Doch das glimpfliche Ende wirft ein Schlaglicht auf ein zentrales Problem der Digitalisierung in Deutschland: Das Thema ist auf zu viele Ministerien verteilt, die jeweils andere Prioritäten haben. Es gibt weder eine zentrale Anlaufstelle noch ein eigenständiges Digitalbudget, mit dem wichtige Projekte ge­steuert werden können.
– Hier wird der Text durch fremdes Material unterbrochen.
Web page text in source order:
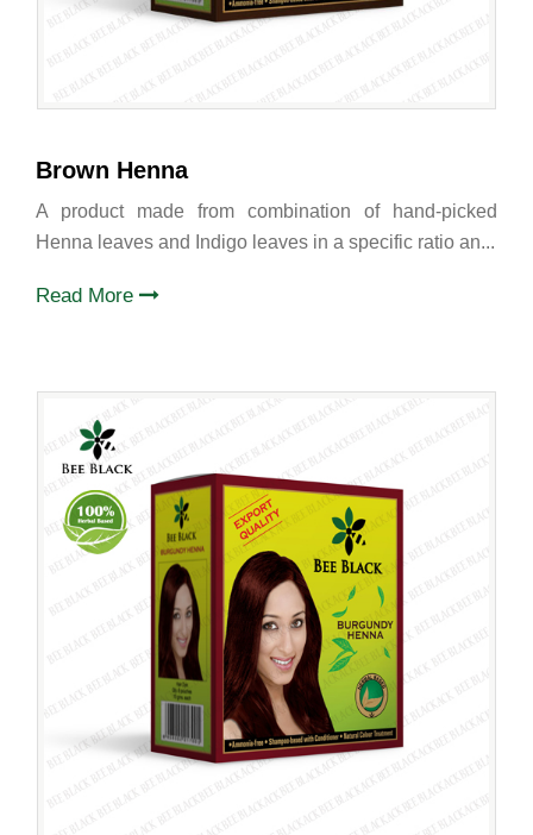
Brown Henna
A product made from combination of hand-picked
Henna leaves and Indigo leaves in a specific ratio an...
Read More

Der Digitalrat als Beratergremium der Bundesregierung für die Umsetzung der Digitalstrategie hatte das schon angemahnt.

Jetzt muss alles anders werden

Auch das Bundesdigitalministerium selbst hat Anfang Dezember damit überrascht, dass es für die nächste Legislaturperiode eine neue Struktur vorgeschlagen hat: Die neue Bundesregierung müsse Kompetenzen der unterschiedlichen Häuser in einem echten Digitalminis­terium bündeln, forderte Staatssekretär Stefan Schnorr damals: Es brauche ein eigenes Budget und eine eigenständige Digitalagentur.

Zumal das Projekt der digitalen Identitäten und der dazugehörigen Wallet mit der unbürokratischen Geldspritze nicht auf Dauer gesichert ist. Noch fehlen weitere 20 Millionen Euro für die Entwicklung, die im nächsten Jahr abgeschlossen werden soll.